And this is how a ghost glides up to a dead body, to use an old expression: 借屍還魂 jiè shī huán hún, ‘to reanimate a corpse with a different soul’. From the start you could discern the mummery of the past. There it was in the odious Document Number Nine, a secret internal Party edict issued soon after Xi Jinping took office. Titled ‘Communique on the Current State of the Ideology Sphere’, the document was formulated and initially distributed to senior officials and apparatchiks in 2012 and then reissued in early 2013 with instructions that it was to be implemented, both in spirit and in word.

In stark terms, the document delineated the cleavage between the party-state’s ‘socialist core values’ and the universal values of the global community. It identified seven dangerously subversive undercurrents that were coursing through China’s body politic and its educational institutions. Danger number one was the Western political system itself, the vaunted concept of ‘constitutional democracy’. Hostile forces had long been promising this so-called universally valid idea to undermine and negate the leading role of the Communist Party. Other ideological ills that had infiltrated the nation included such erroneous concepts as liberty, human rights, civil society, the freedom of speech and the press, neoliberalism, and so on. The Centre instructed that all of these seven ills had to be eradicated in thought, word and deed. In other words: identify and eliminate the vermin and clean up the public sphere.[28]

[Note 28] For a detailed report on Document Number Nine, see Chris Buckley, ‘China Takes Aim at Western Ideas’, The New York Times, 19 August 2013.

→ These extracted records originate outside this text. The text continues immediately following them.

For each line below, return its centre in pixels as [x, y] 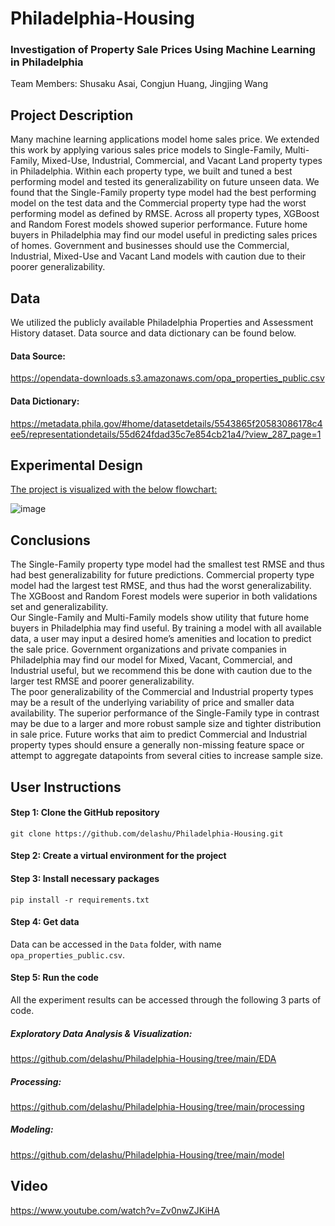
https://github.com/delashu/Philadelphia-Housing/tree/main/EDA [143, 1058]
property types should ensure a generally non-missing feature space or [157, 745]
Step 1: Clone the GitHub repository [85, 813]
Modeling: [32, 1129]
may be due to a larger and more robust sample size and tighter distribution [166, 724]
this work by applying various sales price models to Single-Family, [146, 150]
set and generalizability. [59, 607]
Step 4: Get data [45, 922]
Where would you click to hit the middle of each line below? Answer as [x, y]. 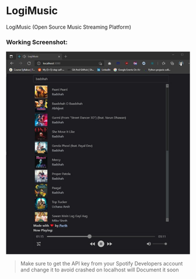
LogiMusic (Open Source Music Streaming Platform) [69, 27]
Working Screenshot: [37, 42]
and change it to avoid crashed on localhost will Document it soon [99, 270]
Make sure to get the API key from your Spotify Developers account [101, 263]
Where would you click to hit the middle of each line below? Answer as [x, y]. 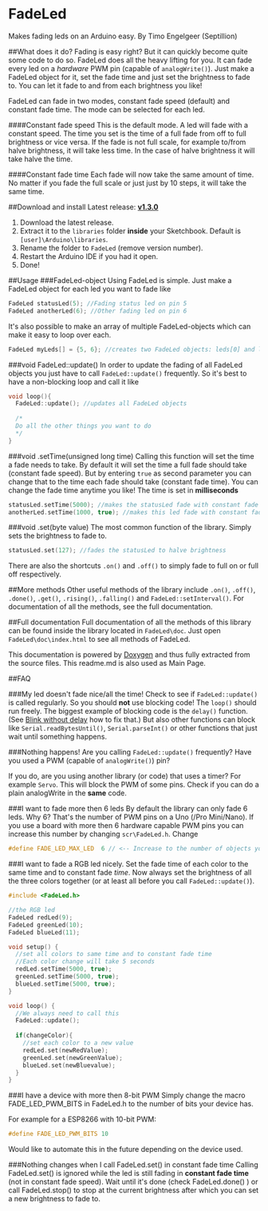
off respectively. [35, 574]
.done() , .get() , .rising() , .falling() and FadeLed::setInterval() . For [126, 598]
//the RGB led [32, 910]
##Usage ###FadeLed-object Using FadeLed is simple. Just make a [120, 280]
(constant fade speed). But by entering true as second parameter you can [130, 473]
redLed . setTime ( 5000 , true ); [64, 969]
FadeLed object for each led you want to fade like [90, 289]
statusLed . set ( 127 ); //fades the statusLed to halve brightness [117, 551]
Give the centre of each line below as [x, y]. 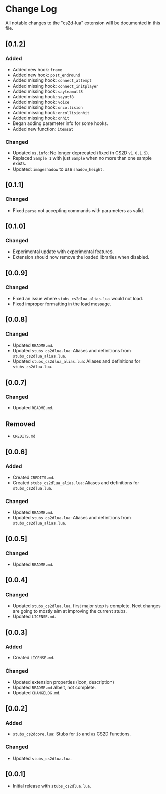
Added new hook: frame [37, 69]
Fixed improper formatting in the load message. [62, 304]
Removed [20, 424]
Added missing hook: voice [41, 102]
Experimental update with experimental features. [63, 252]
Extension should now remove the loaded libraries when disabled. [81, 257]
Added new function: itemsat [43, 129]
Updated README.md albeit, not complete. [54, 687]
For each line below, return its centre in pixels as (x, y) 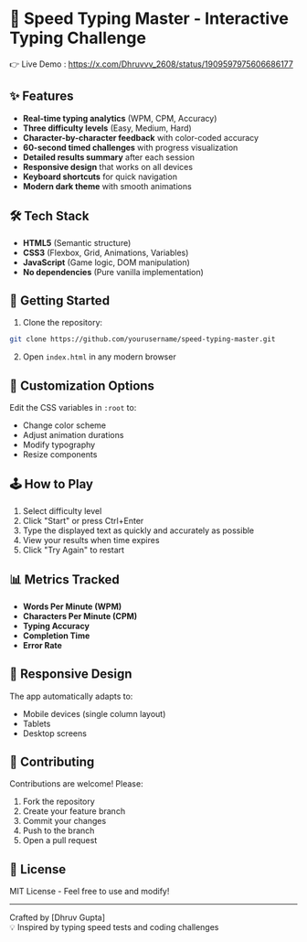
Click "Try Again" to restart (74, 550)
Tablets (37, 723)
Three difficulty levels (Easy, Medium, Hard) (107, 128)
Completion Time (56, 636)
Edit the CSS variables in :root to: (73, 408)
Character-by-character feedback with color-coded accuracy (140, 137)
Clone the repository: (63, 323)
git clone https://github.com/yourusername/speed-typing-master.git (143, 339)
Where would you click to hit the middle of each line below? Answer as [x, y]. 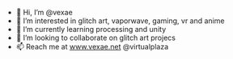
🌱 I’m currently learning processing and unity [91, 29]
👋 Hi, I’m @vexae [44, 12]
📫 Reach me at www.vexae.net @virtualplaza [92, 47]
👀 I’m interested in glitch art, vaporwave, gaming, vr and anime [120, 21]
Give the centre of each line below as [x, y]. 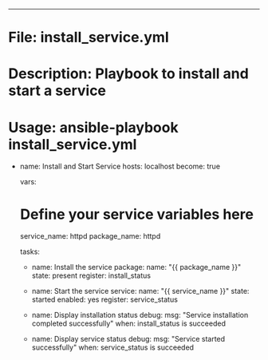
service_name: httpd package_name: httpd [90, 236]
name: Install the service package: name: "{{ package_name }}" [136, 267]
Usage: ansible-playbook [93, 127]
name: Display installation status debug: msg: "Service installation [140, 315]
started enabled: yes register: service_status [104, 299]
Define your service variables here [136, 214]
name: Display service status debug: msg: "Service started [128, 339]
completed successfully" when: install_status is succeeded [128, 323]
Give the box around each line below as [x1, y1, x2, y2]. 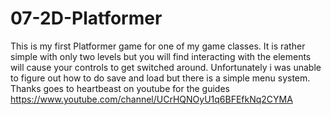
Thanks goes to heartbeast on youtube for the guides [10, 82, 230, 94]
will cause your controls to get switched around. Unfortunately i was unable [10, 61, 322, 73]
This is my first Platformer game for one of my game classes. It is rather [10, 40, 306, 52]
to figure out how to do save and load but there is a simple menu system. [10, 72, 311, 84]
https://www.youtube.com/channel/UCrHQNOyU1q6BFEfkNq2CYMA [10, 93, 293, 105]
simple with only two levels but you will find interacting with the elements [10, 50, 312, 62]
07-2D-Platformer [10, 7, 163, 30]
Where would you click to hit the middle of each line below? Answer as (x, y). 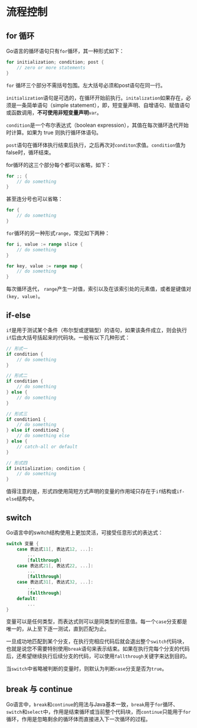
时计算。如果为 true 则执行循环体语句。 (54, 132)
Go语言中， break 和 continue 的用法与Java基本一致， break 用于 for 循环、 (92, 704)
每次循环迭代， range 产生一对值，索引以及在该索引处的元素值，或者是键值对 (99, 289)
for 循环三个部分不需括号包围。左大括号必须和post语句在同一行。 (86, 85)
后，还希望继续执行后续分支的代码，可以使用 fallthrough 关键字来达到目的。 (98, 656)
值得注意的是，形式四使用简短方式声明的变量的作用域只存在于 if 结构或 (91, 491)
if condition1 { (26, 419)
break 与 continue (39, 689)
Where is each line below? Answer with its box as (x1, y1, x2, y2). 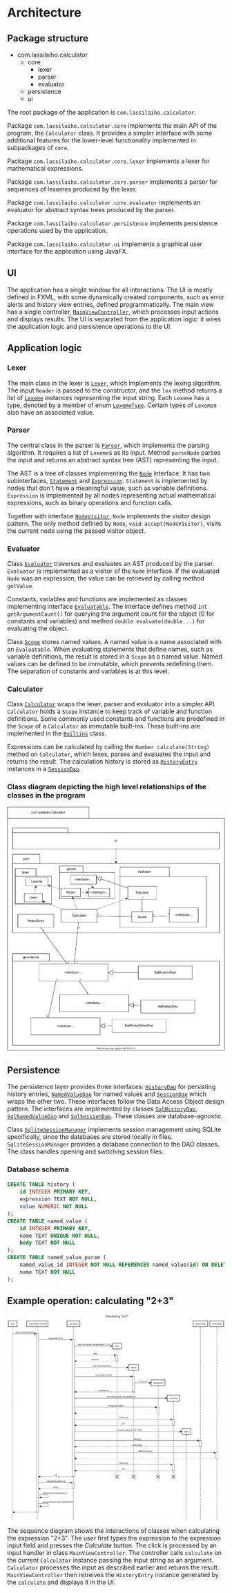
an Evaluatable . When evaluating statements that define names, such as (7, 645, 213, 654)
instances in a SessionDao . (7, 765, 81, 773)
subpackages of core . (7, 144, 69, 151)
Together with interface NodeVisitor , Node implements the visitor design (7, 511, 211, 520)
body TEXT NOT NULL (19, 1239, 76, 1247)
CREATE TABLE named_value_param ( (7, 1254, 107, 1261)
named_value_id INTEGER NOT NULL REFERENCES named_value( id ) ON (19, 1261, 209, 1269)
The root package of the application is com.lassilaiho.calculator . (7, 109, 197, 116)
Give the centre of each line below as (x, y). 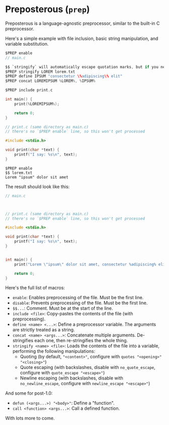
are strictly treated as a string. (44, 330)
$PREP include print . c (29, 90)
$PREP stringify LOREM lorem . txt (40, 72)
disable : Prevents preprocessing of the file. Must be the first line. (80, 303)
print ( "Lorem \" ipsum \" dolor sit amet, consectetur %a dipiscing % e (88, 264)
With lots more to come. (30, 418)
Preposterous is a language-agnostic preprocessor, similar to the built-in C (82, 23)
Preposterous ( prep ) (48, 9)
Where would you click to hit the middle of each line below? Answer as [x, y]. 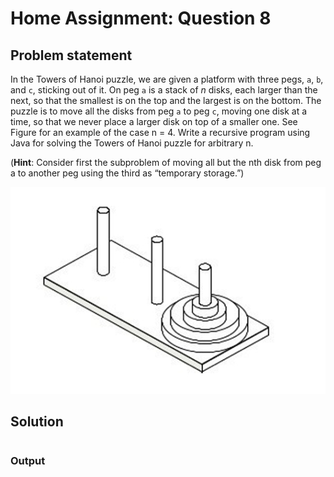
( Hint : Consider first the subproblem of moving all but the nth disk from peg [166, 162]
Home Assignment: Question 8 [141, 18]
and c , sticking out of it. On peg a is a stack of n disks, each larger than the [164, 90]
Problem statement [71, 55]
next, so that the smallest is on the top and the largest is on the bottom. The [166, 100]
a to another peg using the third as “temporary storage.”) [127, 173]
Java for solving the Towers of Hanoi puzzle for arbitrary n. [132, 143]
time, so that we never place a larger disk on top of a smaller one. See [154, 121]
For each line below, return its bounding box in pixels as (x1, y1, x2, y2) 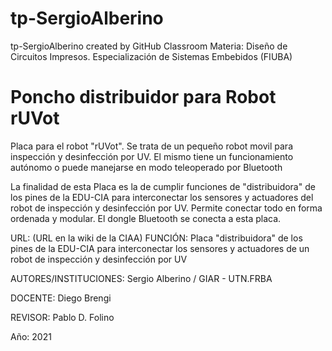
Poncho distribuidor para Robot (10, 86, 277, 109)
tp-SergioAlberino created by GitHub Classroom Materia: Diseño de (10, 40, 288, 52)
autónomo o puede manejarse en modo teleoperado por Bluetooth (10, 161, 283, 173)
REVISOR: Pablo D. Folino (10, 311, 115, 323)
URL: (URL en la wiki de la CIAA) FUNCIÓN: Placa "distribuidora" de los (10, 232, 303, 244)
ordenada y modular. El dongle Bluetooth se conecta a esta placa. (10, 212, 282, 224)
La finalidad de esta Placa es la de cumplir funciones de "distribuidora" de (10, 180, 316, 192)
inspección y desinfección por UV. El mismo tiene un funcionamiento (10, 150, 294, 162)
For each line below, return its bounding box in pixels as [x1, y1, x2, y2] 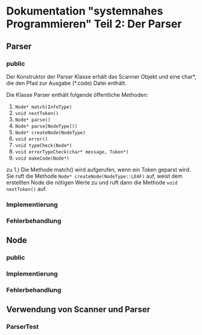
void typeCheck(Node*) [14, 142, 72, 149]
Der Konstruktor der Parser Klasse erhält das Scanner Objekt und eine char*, [6, 73, 197, 80]
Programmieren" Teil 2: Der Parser [6, 17, 182, 31]
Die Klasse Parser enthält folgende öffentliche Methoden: [6, 91, 149, 98]
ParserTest [6, 322, 39, 331]
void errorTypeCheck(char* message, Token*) [14, 149, 129, 155]
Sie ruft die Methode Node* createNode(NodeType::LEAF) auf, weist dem [6, 172, 183, 180]
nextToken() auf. [6, 185, 47, 192]
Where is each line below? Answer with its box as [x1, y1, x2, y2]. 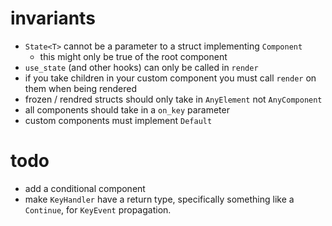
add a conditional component [24, 182, 146, 194]
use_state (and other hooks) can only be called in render [24, 61, 259, 73]
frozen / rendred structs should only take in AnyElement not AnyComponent [24, 93, 323, 105]
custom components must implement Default [24, 114, 213, 126]
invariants [10, 7, 96, 30]
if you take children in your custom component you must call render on [24, 72, 317, 84]
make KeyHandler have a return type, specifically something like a [24, 193, 295, 205]
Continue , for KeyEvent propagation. [24, 203, 172, 216]
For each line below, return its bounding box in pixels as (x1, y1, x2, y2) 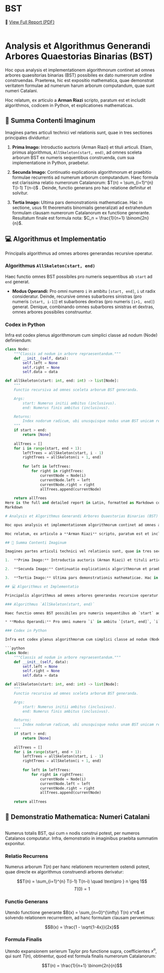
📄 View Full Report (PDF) (5, 19, 55, 25)
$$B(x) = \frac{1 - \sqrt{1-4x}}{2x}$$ (44, 924, 120, 930)
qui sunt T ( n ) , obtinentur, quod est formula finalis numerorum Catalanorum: (5, 953, 156, 959)
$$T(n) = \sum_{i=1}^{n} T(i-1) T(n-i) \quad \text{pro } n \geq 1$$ (17, 878, 147, 884)
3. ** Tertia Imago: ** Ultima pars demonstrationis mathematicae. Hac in (5, 576, 159, 580)
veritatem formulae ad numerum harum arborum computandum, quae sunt (5, 83, 155, 88)
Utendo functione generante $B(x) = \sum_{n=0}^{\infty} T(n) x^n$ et (5, 909, 145, 915)
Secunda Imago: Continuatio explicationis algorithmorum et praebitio (12, 169, 152, 175)
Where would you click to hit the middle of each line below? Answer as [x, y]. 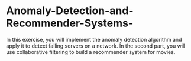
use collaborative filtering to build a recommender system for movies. [91, 52]
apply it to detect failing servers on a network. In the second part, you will [96, 46]
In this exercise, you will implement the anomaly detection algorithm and [94, 39]
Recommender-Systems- [70, 23]
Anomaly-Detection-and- [70, 11]
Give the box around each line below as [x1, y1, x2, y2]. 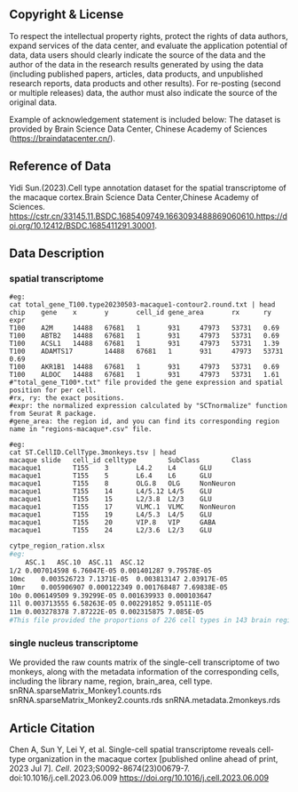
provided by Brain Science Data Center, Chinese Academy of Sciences [9, 124, 268, 134]
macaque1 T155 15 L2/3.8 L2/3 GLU [9, 495, 213, 504]
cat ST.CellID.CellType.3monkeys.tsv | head [9, 448, 176, 457]
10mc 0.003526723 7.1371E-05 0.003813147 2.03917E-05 [9, 574, 228, 583]
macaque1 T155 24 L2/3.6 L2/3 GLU [9, 526, 213, 535]
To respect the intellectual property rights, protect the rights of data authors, [9, 30, 288, 41]
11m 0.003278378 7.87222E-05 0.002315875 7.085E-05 [9, 608, 204, 617]
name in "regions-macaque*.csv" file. [9, 425, 153, 434]

Document Number Nine was couched in the New China Newspeak [link] of contemporary officialdom, but the tone and sensibility were eerily familiar from an earlier time. The sombre formulations, the paranoid mindset, the pragmatic outlook, the dark warnings and, above all, the steely intolerance.… A shadowy figure was being brought back to life; I can almost make out Prince Han’s knowing smile.

***

, ‘vermin’, ‘poisonous threat’, in 篆書 zhuàn shū, ‘seal script’, from 說文解字 Shuōwén Jiězì — ‘Graphs Explained, Characters Analysed’ — a dictionary compiled in the Han dynasty

‘The Five Vermin’ 五蠹 is one of the most famous chapters in Hanfeizi. Mao learned it by heart in his youth. In it Han Fei identified five types of people, the ‘five vermin’, who plagued society. From influential scholars to silver-tongued lobbyists who peddle ideas on behalf of foreign interests for their selfish ulterior motives; from cliquish wandering knights to greedy private merchants — all of these disloyal and subversive elements may threaten a sovereign’s authority, disrupt social harmony and undermine the security of the state. Han Fei’s advice was clarion: they must all be rooted out and eliminated.[29]

[Note 29] See Geremie R. Barmé, ‘The Five Vermin Threatening China’, China Digital Times, 5 November 2012.

The authors of Document Number Nine would have been familiar with Han Fei, just as many in China’s party-state are au fait with the thinking of the Dark Prince. Like countless power-brokers from time immemorial, they, too, pay homage to the brilliance of the gimlet-eyed Prince. How sharp his observations! How prescient his advice! How eternally fresh his strategies!

Do not ignore these insights, do not lower your guard, for your enemies shall never cease to seek your ruin. Be vigilant always, rule forcefully by law, so the altar of the state will stand, proud and strong.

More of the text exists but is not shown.